> _RECORDS FOR PROCESSING_:
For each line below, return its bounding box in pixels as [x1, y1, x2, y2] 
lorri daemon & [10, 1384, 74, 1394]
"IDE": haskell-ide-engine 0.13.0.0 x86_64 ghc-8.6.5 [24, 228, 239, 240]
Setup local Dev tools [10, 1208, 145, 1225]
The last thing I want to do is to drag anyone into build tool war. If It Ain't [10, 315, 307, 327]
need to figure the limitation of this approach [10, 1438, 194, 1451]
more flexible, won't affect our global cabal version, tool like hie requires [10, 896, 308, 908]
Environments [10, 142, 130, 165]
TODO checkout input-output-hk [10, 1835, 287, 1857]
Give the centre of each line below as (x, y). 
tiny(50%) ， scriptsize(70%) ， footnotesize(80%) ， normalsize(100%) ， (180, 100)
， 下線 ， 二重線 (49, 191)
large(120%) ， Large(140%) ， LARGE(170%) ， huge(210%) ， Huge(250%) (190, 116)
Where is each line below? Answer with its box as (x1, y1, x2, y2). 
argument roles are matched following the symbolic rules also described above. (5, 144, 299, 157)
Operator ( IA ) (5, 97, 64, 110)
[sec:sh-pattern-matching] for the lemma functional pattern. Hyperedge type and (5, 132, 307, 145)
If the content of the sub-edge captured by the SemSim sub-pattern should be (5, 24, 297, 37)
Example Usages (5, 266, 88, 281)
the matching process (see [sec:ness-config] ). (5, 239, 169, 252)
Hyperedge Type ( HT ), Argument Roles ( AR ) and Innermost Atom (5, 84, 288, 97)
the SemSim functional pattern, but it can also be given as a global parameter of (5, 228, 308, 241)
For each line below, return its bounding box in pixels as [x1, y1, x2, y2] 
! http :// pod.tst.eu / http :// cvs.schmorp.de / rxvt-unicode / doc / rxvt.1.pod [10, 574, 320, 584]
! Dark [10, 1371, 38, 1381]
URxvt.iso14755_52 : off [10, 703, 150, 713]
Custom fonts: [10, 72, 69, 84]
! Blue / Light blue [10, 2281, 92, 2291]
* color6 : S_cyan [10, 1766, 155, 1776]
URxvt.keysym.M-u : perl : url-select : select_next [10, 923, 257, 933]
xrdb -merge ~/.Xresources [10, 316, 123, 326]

> _PROBLEM DETAILS_: Only an exact reproduction of the lines from the one with "URxvt.keysym.M-u : perl" to the end of the listing is expected.

> _YOUR RESPONSE_:
URxvt.keysym.M-u : perl : url-select : select_next [10, 923, 257, 933]
xrdb -merge ~/.Xresources [10, 316, 123, 326]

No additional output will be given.